Multiple practical applications can be provided, from improving and refining player strategy in penalty kicks, to producing a precise assessment of player orientation in high-level competitive scenarios. Although it is not optimal to analyze only 34 penalty kicks, results from the present preliminary data indicate that it is possible to distinguish the goalkeeper's strategy (i.e., kicker dependent vs. kicker independent) based on the degree of goalkeeper anticipation, extracted through OpenPose. The body orientation analysis gives practitioners the potential to quickly evaluate the temporal decision-making of the goalkeeper (i.e., anticipation movement of the goalkeeper) with consideration to choosing when to initiate their jump to the ball. This could help to identify which goalkeepers move early or late in the penalty kick situation. Based on the pattern of anticipation of the goalkeeper in official competitions, specific training strategies can then be developed. Besides, having a time-based set of player orientations enhances analysts' ability to evaluate the relationship of on-ball and off-ball direction with the anatomical patterns. Posture analysis by using OpenPose has been verified to be practical with our model on the goalkeeper strategy identification. Future study could train a deep learning model to provide results about pose orientation automatically and faster.
Conclusion
This study tested an innovative approach in applying OpenPose measures integrated with notational analysis to investigate the factors influencing the players' strategy in penalty kicks. Results showed the applicability of OpenPose for in-match penalty kick analysis and an improvement in the prediction of the goalkeeper strategy by using a body orientation variable (anticipation) extracted via OpenPose. The goalkeeper degree of anticipation, tactical action, and run-up speed of the penalty taker can be associated with the goalkeeper strategy. Observable variables such as run-up speed, run-up fluency, penalty taker gaze behavior, deception by penalty taker, and ball speed may identify the shooter strategy.

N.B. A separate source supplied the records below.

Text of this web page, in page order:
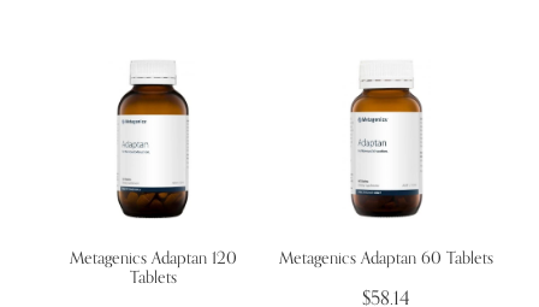
Metagenics Adaptan 120
Tablets
Metagenics Adaptan 60 Tablets
$58.14
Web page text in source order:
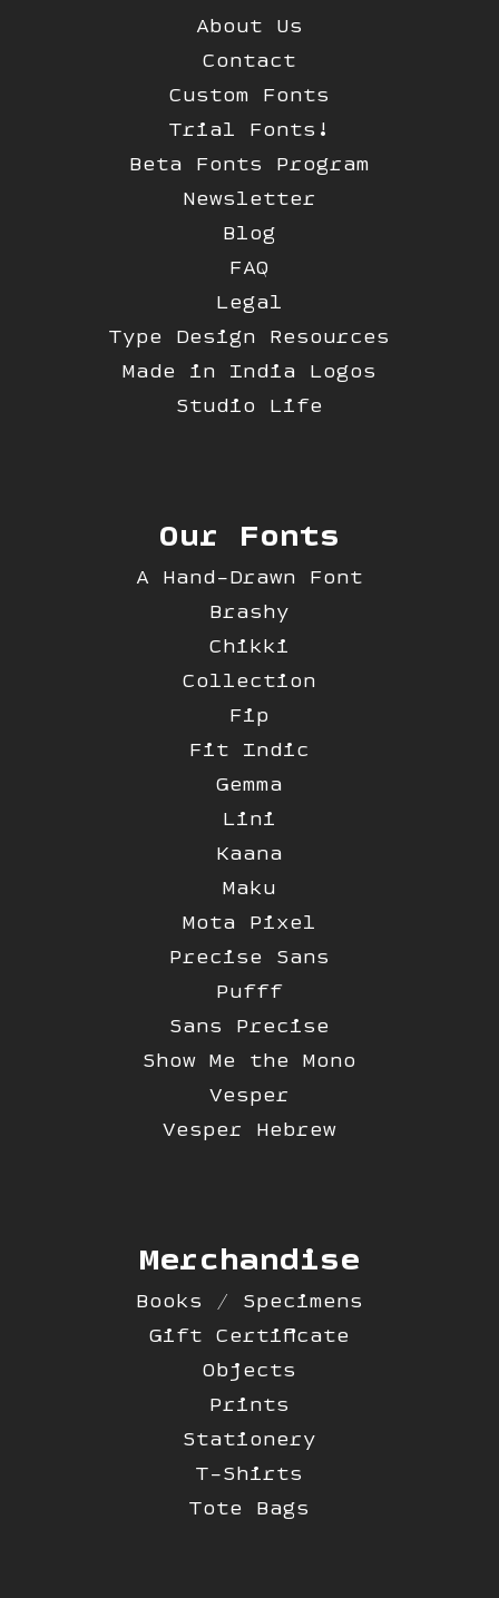
About Us
Contact
Custom Fonts
Trial Fonts!
Beta Fonts Program
Newsletter
Blog
FAQ
Legal
Type Design Resources
Made in India Logos
Studio Life
Our Fonts
A Hand-Drawn Font
Brashy
Chikki
Collection
Fip
Fit Indic
Gemma
Lini
Kaana
Maku
Mota Pixel
Precise Sans
Pufff
Sans Precise
Show Me the Mono
Vesper
Vesper Hebrew
Merchandise
Books / Specimens
Gift Certificate
Objects
Prints
Stationery
T-Shirts
Tote Bags
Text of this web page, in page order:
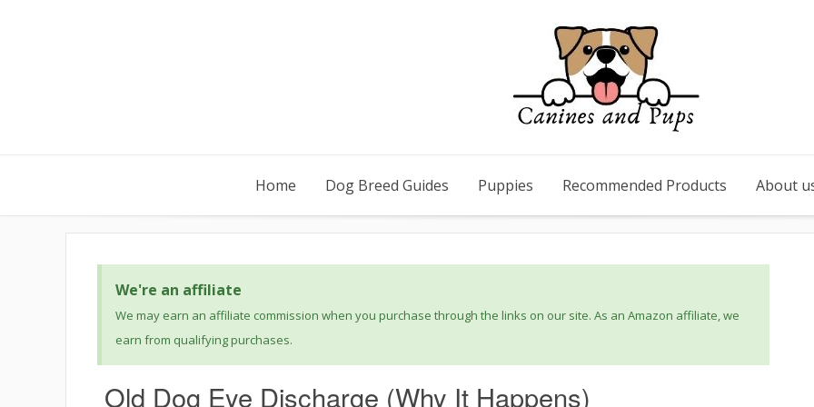
Home Dog Breed Guides Puppies Recommended Products About
We're an affiliate
We may earn an affiliate commission when you purchase through the links on our site. As an Amazon affiliate, we
earn from qualifying purchases.
Old Dog Eye Discharge (Why It Happens)
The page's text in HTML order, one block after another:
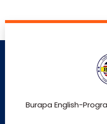
Burapa English-
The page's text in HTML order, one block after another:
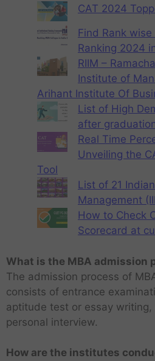
CAT 2024
Find Rank wise
Ranking 2024
RIIM –
Institute of
Arihant Institute Of
List of High
after
Real Time
Unveiling the
Tool
List of 21
Management
How to Check
Scorecard at
What is the MBA admission
The admission process of
consists of entrance
aptitude test or essay writing,
personal interview.
How are the institutes
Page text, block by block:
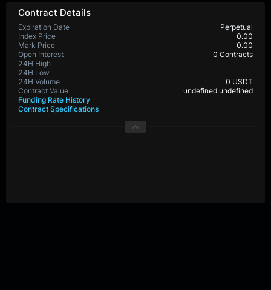
Contract Details
Expiration Date
Perpetual
Index Price
0.00
Mark Price
0.00
Open Interest
0 Contracts
24H High
24H Low
24H Volume
0 USDT
Contract Value
0.00001 undefined
Funding Rate History
Contract Specifications
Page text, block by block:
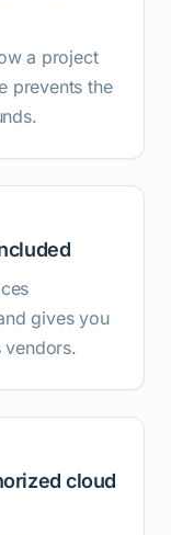
a project
prevents the
gives you
vendors.
cloud
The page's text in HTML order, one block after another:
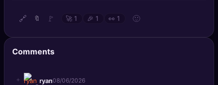
AI Usage Analyzer
🔑Login
Sign Up
🔗 🔖 🚩 🚀 1 🎉 1 👀 1 🙂
Comments
+ ryan08/06/2026
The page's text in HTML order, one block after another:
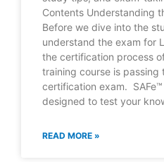
Contents Understanding
Before we dive into the
understand the exam for
the certification process
training course is passing
certification exam.
designed to test your
READ MORE »
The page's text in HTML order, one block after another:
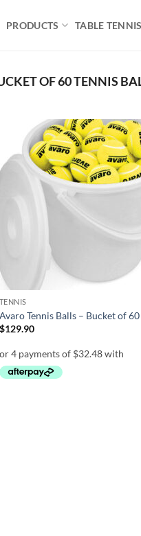
PRODUCTS TABLE TENNIS
OF 60 TENNIS
TENNIS
Avaro Tennis Balls – Bucket of 60
$129.90
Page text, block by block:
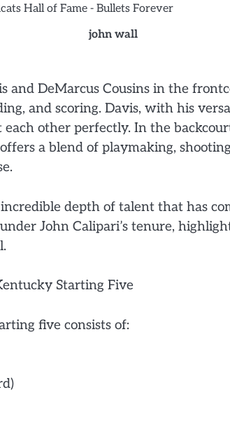
john wall
and DeMarcus Cousins in the
and scoring. Davis, with his
other perfectly. In the
a blend of playmaking,
depth of talent that has
John Calipari’s tenure,
Starting Five
five consists of:
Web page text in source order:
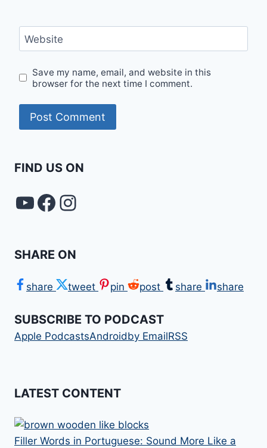
Website
Save my name, email, and website in this
browser for the next time I comment.
FIND US ON
YouTube
FACEBOOK
Instagram
SHARE ON
share tweet pin post share share
SUBSCRIBE TO PODCAST
Apple PodcastsAndroidby EmailRSS
LATEST CONTENT
Filler Words in Portuguese: Sound More Like a
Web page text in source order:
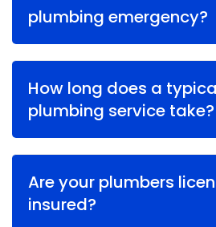
plumbing emergency?
How long does a
plumbing service take?
Are your plumbers
insured?
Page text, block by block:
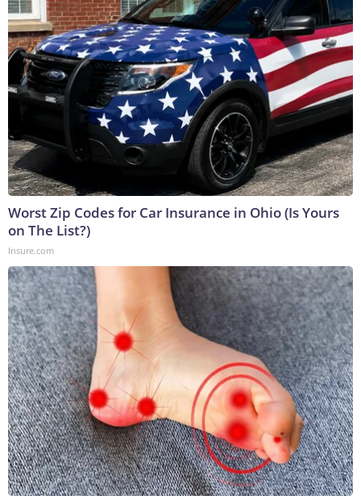
Worst Zip Codes for Car Insurance in Ohio (Is Yours
on The List?)
Insure.com
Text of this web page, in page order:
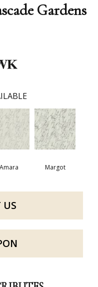
Gardens
Amara Margot
US
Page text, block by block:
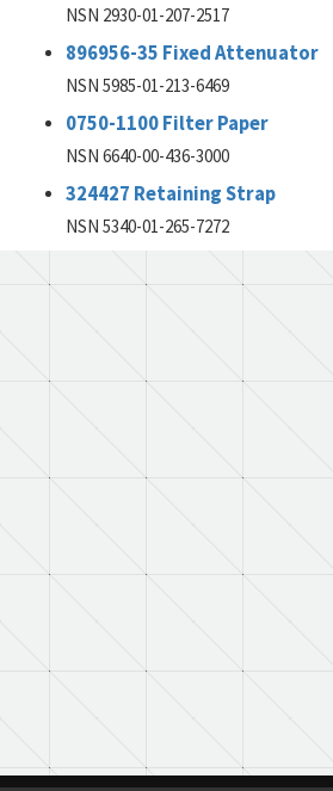
NSN 2930-01-207-2517
896956-35 Fixed Attenuator
NSN 5985-01-213-6469
0750-1100 Filter Paper
NSN 6640-00-436-3000
324427 Retaining Strap
NSN 5340-01-265-7272
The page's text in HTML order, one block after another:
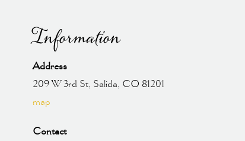
Information
Address
209 W 3rd St, Salida, CO 81201
map
Contact
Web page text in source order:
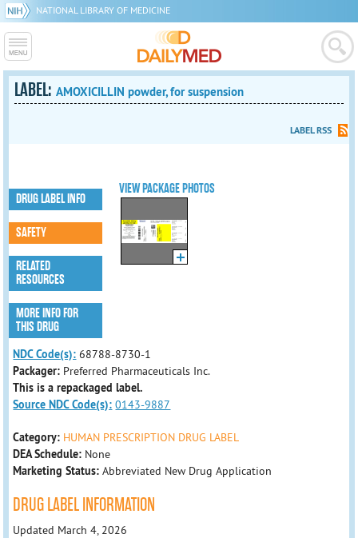
NATIONAL LIBRARY OF MEDICINE
LABEL:AMOXICILLIN powder, for suspension
LABEL RSS
VIEW PACKAGE PHOTOS
DRUG LABEL INFO
SAFETY
RELATED
RESOURCES
MORE INFO FOR
THIS DRUG
NDC Code(s): 68788-8730-1
Packager: Preferred Pharmaceuticals Inc.
This is a repackaged label.
Source NDC Code(s): 0143-9887
Category: HUMAN PRESCRIPTION DRUG LABEL
DEA Schedule: None
Marketing Status: Abbreviated New Drug Application
DRUG LABEL INFORMATION
Updated March 4, 2026
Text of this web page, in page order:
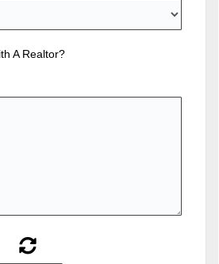
A Realtor?
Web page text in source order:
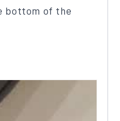
bottom of the
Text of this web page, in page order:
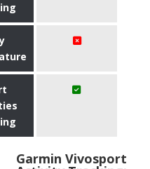
Garmin Vivosport
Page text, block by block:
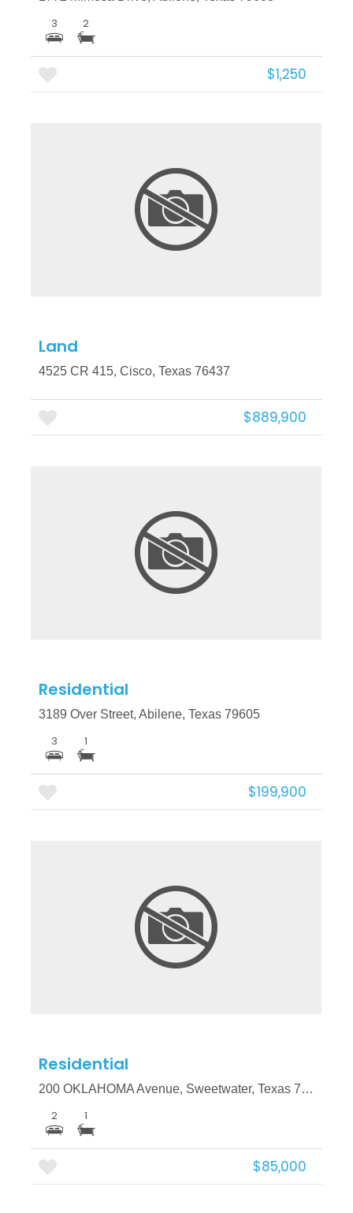
3 2
$1,250
More Details
Land
4525 CR 415, Cisco, Texas 76437
$889,900
More Details
Residential
3189 Over Street, Abilene, Texas 79605
3 1
$199,900
More Details
Residential
200 OKLAHOMA Avenue, Sweetwater, Texas 79556
2 1
$85,000
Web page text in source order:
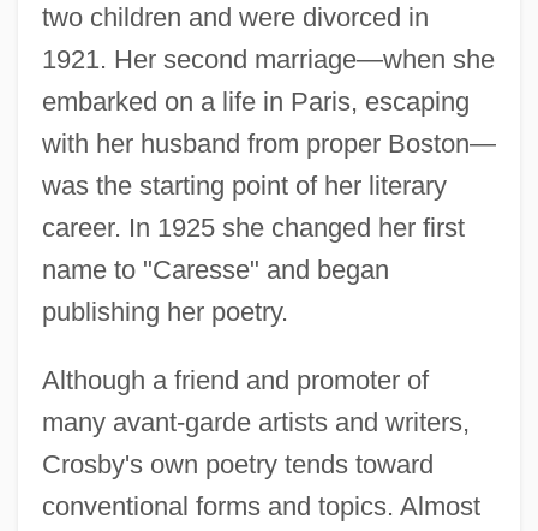
two children and were divorced in
1921. Her second marriage—when she
embarked on a life in Paris, escaping
with her husband from proper Boston—
was the starting point of her literary
career. In 1925 she changed her first
name to "Caresse" and began
publishing her poetry.
Although a friend and promoter of
many avant-garde artists and writers,
Crosby's own poetry tends toward
conventional forms and topics. Almost
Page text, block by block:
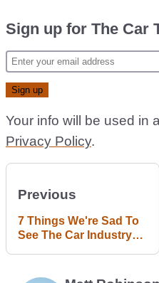
Sign up for The Car
Your info will be used in
Privacy Policy.
Previous
7 Things We're Sad To
See The Car Industry
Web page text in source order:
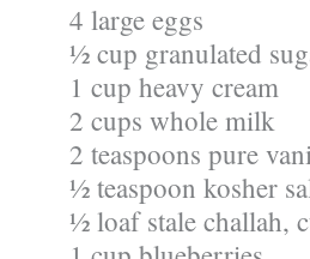
4 large eggs
½ cup granulated
1 cup heavy cream
2 cups whole milk
2 teaspoons pure
½ teaspoon kosher
½ loaf stale challah,
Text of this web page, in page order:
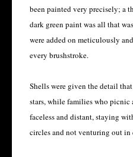
been painted very precisely; a
dark green paint was all that
were added on meticulously
every brushstroke.
Shells were given the detail
stars, while families who picnic
faceless and distant, staying
circles and not venturing out in
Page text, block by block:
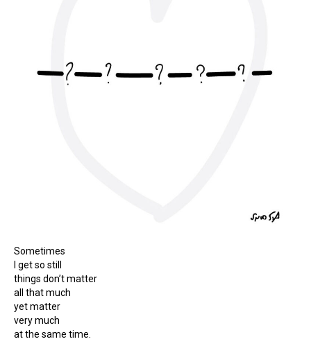
Sometimes
I get so still
things don’t matter
all that much
yet matter
very much
at the same time.
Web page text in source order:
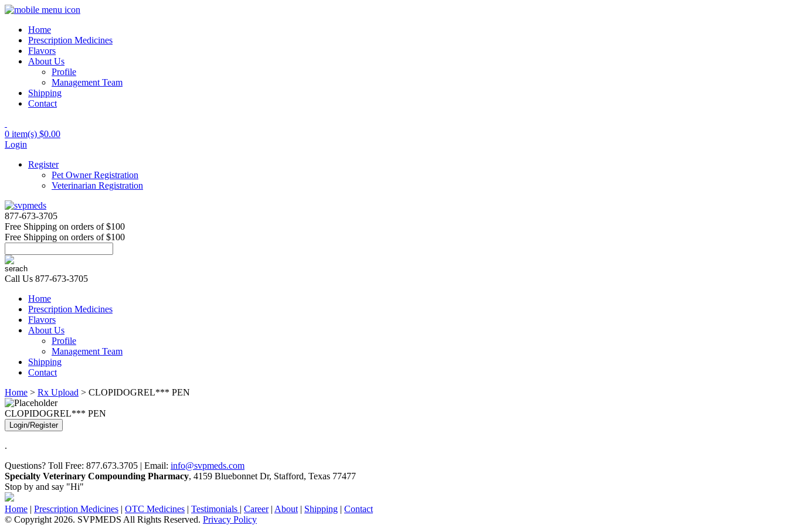
Home
Prescription Medicines
Flavors
About Us
Profile
Management Team
Shipping
Contact
0 item(s) $0.00
Login
Register
Pet Owner Registration
Veterinarian Registration
877-673-3705
Free Shipping on orders of $100
Free Shipping on orders of $100
Call Us 877-673-3705
Home
Prescription Medicines
Flavors
About Us
Profile
Management Team
Shipping
Contact
Home > Rx Upload > CLOPIDOGREL*** PEN
CLOPIDOGREL*** PEN
Login/Register
.
Questions? Toll Free: 877.673.3705 | Email: info@svpmeds.com
Specialty Veterinary Compounding Pharmacy, 4159 Bluebonnet Dr, Stafford, Texas 77477
Stop by and say "Hi"
Home | Prescription Medicines | OTC Medicines | Testimonials | Career| About | Shipping | Contact
© Copyright 2026. SVPMEDS All Rights Reserved. Privacy Policy

Data Availability Statement
The original contributions presented in the study are included in the article/Supplementary Material, further inquiries can be directed to the corresponding author/s.
Ethics Statement
Written informed consent was not obtained from the individual(s) for the publication of any potentially identifiable images or data included in this article. The video recordings used were public, thus authorization was not required from the observed players.
Author Contributions
GP and ML contributed to the conception, design of this study, and wrote the first draft of the manuscript. GP and XJ organized the database. GP performed the statistical analysis. GP, VC, and ML contributed to the revision of the manuscript and read and approved the presented version of the manuscript. All authors contributed to the article and approved the submitted version.
Funding
Funding as a doctoral scholarship was provided by the Katholische Akademische Ausländerdienst (KAAD); the publication costs were supported by the Technical University of Munich (TUM) Publishing Fund.
Conflict of Interest
The authors declare that the research was conducted in the absence of any commercial or financial relationships that could be construed as a potential conflict of interest.
Publisher's Note
All claims expressed in this article are solely those of the authors and do not necessarily represent those of their affiliated organizations, or those of the publisher, the editors and the reviewers. Any product that may be evaluated in this article, or claim that may be made by its manufacturer, is not guaranteed or endorsed by the publisher.
Acknowledgments
The authors would like to thank the Chair for Performance Analysis and Sports Informatics of the TUM.
Supplementary Material
The Supplementary Material for this article can be found online at: https://www.frontiersin.org/articles/10.3389/fspor.2022.818556/full#supplementary-material
References
Almeida, C. H., Volossovitch, A., and Duarte, R. (2016). Penalty kick outcomes in UEFA club competitions (2010–2015): the roles of situational, individual and performance factors. Int. J. Perform. Anal. Sport. 16, 508–522. doi: 10.1080/24748668.2016.11868905
Aranda, R., González-Ródenas, J., López-Bondia, I., Aranda-Malavés, R., Tudela-Desantes, A., and Anguera, M. T. (2019). “REOFUT” as an observation tool for tactical analysis on offensive performance in soccer: mixed method perspective. Front. Psychol. 10:1476. doi: 10.3389/fpsyg.2019.01476
Cao, Z., Simon, T., Wei, S., and Sheikh, Y. (2017). Realtime multi-person 2D pose estimation using part affinity fields, in IEEE Conference on Computer Vision and Pattern Recognition (CVPR), (Honolulu, HI: IEEE), 1302–1310. doi: 10.1109/CVPR.2017.143
Casal, C. A., Maneiro, R., Ardá, T., Marí, F. J., and Losada, J. L. (2017). Possession zone as a performance indicator in football. The game of the best teams. Front. Psychol. 8:1176. doi: 10.3389/fpsyg.2017.01176
Castellano, J., Alvarez, D., and Bradley, P. S. (2014). Evaluation of research using computerised tracking systems (Amisco® and Prozone®) to analyse physical performance in elite soccer: a systematic review. Sports Med. 44, 701–712. doi: 10.1007/s40279-014-0144-3
CMU-Perceptual-Computing-Lab (2017). OpenPose: Real-Time Multi-Person Keypoint Detection Library for Body, Face, Hands, and Foot Estimation. Available online at: https://github.com/CMU-Perceptual-Computing-Lab/openpose (accessed November 1, 2021).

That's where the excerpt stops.